There’s been no effective sponsorship at the centre of London. Broadly my view is the Treasury is a malign influence on these projects because it will not take a broader view. It will not take risks on future income or future development receipts. It just says, ‘Those are ours; it can’t go back into the project.’ That really stymies big economic growth development projects, particularly outside London. The same thing in Bristol – Bristol should be a huge growth area for the whole of the South West and all around it. Trying to get the government to put serious delivery oomph behind what a strong and good local Mayor in Bristol wants to do is proving really difficult.
Q: What do you think is the most important takeaway for us from this conversation?
We haven’t really talked in detail about fiscal devolution: the over-centralisation of the British state is a huge problem and underlies much of what I’ve been saying. Ultimately the only way you can deal with that is through much greater fiscal devolution. Exactly how you do that, which taxes and so on, others are better qualified to opine on. You probably can’t do it in a great big bang. The London example shows that you can go a bit down that road when you provide the transport fare base. In London, when you provide that, and when you’ve got the scale of council tax precepts, regressive and relatively small though that is, you can do a hell of a lot with that and ultimately it builds in fundamental accountability. I’m sure that has got to be a big part of making things better.
There is scope to do this within the existing stuff, like the business rate retention programmes that you can build into regeneration projects. It inevitably raises some fundamental policy issues around transport and infrastructure and net zero has to be fundamentally driven by national government policy.
On the Infrastructure Commission, we recently wrote a study on towns and infrastructure which argues for sensible, needs-based, long-term transport budgets for upper tier local authorities, rather than the position at the moment where there are about 16 different competitive funding streams. It’s just crazy and nonsense. But the Treasury is very against this, and their line always is, ‘Well these people don’t know what they’re doing, so why should we allow them to decide?’ That’s just wrong. You never make progress that way.

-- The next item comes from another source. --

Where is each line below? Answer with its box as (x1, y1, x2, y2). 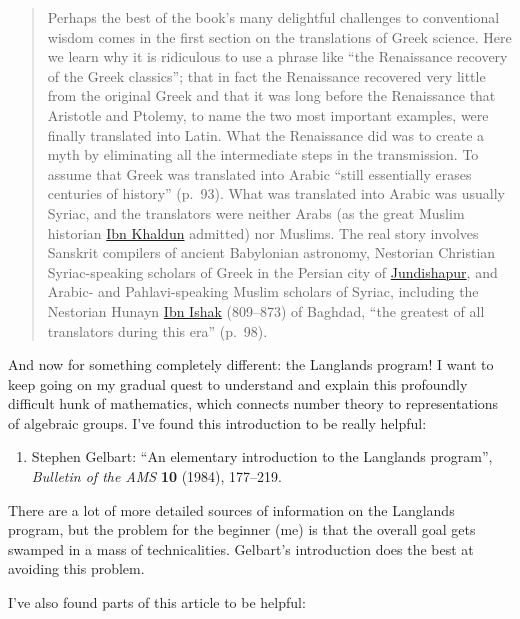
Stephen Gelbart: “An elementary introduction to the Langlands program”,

The problem is the Treasury doesn’t really have a strategy. The Industrial Strategy, whatever you thought about it, was literally just thrown overboard overnight. We have so many weaknesses: the LEPs [Local Enterprise Partnerships] that replaced the RDAs have been a catastrophic failure; a lot of the core building blocks that many people would think are necessary – like having a strategic approach to growth – are missing. You’ve only got to look at the so-called Build Back Better statement that was produced earlier this year – it’s a hideously poor document which is supposedly now the strategic approach to economic growth. If you haven’t got a strategy and you haven’t got any functioning organisations at a local or a regional level to genuinely bringing together government and the private sector and investors and business, you’re in a pretty poor place.